谢慈刚出事那会儿,或许还有人幸灾乐祸,但都过去这么久了,谁都知道武宁王继续护着她,那自然不可能怠慢她。
百花园今日的戏是沉香救母,还未开场,因此观戏台上的人还在聊天。
上雅座的途中,谢慈听见有几个人在议论谢无度被刺杀之事。谢无度在街市上被刺杀,此事瞒不住,昨日之后很快传遍京城。
“武宁王被人刺杀这事儿你们听说了么?”
“听说了,听说还受了重伤,那些刺客们冲着要武宁王的命来的。

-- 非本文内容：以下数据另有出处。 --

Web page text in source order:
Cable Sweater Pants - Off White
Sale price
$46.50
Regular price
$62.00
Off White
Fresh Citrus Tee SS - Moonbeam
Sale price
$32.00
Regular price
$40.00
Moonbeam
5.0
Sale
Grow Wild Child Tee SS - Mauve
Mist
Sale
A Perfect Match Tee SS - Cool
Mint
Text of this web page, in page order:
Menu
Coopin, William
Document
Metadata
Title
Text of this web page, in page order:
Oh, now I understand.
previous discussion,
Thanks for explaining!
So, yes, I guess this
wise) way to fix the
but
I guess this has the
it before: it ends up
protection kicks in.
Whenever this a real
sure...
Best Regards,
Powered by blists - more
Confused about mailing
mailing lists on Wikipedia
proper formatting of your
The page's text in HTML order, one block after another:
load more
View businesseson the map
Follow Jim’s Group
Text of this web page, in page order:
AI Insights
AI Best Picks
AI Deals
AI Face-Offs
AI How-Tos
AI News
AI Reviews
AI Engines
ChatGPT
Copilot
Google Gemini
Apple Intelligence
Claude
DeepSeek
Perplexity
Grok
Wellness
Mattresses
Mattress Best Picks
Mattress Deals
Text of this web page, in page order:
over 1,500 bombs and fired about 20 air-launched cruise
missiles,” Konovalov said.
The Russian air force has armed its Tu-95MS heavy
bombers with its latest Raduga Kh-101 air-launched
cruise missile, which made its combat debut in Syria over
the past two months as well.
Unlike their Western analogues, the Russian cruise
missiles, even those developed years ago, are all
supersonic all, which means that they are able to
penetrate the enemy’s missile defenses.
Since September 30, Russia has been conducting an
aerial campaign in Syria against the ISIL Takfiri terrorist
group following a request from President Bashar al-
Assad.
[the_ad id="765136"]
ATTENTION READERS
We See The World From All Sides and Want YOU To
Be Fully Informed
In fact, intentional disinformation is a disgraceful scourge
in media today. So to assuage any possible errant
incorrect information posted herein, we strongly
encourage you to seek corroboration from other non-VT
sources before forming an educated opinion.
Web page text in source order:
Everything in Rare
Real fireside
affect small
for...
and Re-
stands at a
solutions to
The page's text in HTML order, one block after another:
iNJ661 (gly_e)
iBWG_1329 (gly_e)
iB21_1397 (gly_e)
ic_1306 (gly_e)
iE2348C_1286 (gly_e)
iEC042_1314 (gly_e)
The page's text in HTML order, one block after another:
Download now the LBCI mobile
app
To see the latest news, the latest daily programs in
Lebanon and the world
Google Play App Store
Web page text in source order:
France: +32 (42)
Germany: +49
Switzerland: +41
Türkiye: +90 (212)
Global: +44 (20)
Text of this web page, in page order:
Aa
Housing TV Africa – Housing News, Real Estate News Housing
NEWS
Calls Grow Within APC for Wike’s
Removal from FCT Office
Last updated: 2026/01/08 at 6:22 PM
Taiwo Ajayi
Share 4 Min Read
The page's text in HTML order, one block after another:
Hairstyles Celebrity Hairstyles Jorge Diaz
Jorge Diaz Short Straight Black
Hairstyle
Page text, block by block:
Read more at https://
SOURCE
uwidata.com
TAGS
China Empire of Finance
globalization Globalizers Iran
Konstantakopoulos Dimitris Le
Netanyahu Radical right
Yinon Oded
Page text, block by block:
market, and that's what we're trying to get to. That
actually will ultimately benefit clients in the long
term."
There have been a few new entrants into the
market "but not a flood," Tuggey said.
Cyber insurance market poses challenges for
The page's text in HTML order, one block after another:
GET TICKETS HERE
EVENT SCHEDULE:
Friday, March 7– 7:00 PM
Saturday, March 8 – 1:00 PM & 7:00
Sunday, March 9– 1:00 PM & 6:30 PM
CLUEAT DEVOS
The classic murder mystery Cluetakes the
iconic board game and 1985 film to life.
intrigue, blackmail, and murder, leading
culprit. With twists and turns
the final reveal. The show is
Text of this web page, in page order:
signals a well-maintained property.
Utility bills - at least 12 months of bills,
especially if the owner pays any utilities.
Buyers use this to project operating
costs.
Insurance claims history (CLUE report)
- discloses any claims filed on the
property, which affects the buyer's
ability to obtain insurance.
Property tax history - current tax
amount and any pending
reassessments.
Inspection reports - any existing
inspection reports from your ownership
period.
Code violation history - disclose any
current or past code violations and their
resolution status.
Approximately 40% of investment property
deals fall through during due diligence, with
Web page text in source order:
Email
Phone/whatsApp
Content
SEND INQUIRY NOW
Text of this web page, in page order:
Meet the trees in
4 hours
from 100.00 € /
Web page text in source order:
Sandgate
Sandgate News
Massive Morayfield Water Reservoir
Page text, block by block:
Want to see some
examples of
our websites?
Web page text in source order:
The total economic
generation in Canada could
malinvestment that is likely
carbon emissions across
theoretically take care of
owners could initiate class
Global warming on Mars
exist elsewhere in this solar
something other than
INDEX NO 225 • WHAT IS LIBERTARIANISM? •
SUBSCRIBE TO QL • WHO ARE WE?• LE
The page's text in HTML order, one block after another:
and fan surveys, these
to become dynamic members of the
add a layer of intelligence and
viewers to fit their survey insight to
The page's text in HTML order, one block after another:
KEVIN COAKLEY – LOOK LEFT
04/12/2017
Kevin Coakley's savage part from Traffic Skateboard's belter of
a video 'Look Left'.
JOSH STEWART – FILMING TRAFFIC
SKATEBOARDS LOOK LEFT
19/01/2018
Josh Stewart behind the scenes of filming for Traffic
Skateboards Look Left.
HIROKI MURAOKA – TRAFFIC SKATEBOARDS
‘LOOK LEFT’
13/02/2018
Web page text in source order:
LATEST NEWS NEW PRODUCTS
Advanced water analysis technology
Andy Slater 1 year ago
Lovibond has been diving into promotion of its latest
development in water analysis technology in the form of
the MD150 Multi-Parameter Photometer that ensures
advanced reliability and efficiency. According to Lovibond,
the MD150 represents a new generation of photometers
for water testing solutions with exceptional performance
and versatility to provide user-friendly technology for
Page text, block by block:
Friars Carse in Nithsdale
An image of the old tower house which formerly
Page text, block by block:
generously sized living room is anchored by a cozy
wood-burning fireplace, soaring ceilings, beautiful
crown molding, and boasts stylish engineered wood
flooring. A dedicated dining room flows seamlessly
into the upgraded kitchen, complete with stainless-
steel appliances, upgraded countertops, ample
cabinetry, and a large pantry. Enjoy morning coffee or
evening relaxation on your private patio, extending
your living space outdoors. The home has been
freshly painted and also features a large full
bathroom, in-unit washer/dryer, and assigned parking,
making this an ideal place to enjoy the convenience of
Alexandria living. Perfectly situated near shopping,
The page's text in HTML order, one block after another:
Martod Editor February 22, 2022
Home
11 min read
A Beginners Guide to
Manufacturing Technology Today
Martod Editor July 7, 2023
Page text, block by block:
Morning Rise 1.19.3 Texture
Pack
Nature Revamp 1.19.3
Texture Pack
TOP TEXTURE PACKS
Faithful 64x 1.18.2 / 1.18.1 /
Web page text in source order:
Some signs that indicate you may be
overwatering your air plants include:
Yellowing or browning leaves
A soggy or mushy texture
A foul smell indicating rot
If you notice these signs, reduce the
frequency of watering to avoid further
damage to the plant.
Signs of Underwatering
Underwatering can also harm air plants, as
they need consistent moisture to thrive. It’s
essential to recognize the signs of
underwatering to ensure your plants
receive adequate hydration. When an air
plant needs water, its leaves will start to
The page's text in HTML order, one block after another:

”
“可不是嘛,我看哪,定然是武宁王平日里得罪的人太多,被仇家找上门来了。”
“你这话也不无道理,听闻武宁王平日里手段狠辣,恐怕想要他命的人多了去了。”
……
谢慈脸色一沉,想要出声,想了想,又忍住了,加快了步子,进了自己的雅座。她有些气愤地坐下,想起他们说的那些话,不知他们在幸灾乐祸些什么,谢无度分明做了许多于民生有益的事,譬如说年初,他还去肃清了承州的营私贪腐之事。
可那些人,总爱说他的坏话。谢慈不平。
田杏桃看她脸色,安慰道:“慈慈,你别生气,人就是这样的啦,总爱说旁人的不是……若轮到自己被人议论,恐怕要处处辩驳。”
谢慈嗯了声,重重叹口气,她也明白这个道理,就像那些人口中传闻她自己。但有些时候,她还是会忍不住生气。
田杏桃掩嘴笑道:“慈慈,你与武宁王……感情真好。”
谢慈一怔,解释:“只是兄妹之情。”解释完,又觉得自己多此一举,田杏桃又没说什么,她反倒欲盖弥彰,像是心虚。
心虚……谢慈脑子里忽然冒出这个词来。
当日谢无度的说辞,便是,难不成她心虚么?
她……心虚么?
不。谢慈在心中轻轻摇头,告诉自己,她一点也不心虚。她只是难以接受。
可谢无度他怎么可以那样坦然……
谢慈微微恍神,脑海中闪过些画面。她眼神迷离,凑上去吻他的喉结、下巴,他虽偏头避开,可眼神却是炙热而压抑的。
她思绪回笼,心中一惊。
视线有些慌乱地落在面前的圆桌上,正巧有有伙计进来上茶水,谢慈强迫自己转移注意力。台上似乎好戏要开场,田杏桃有些好奇地去看,没注意到谢慈的异样。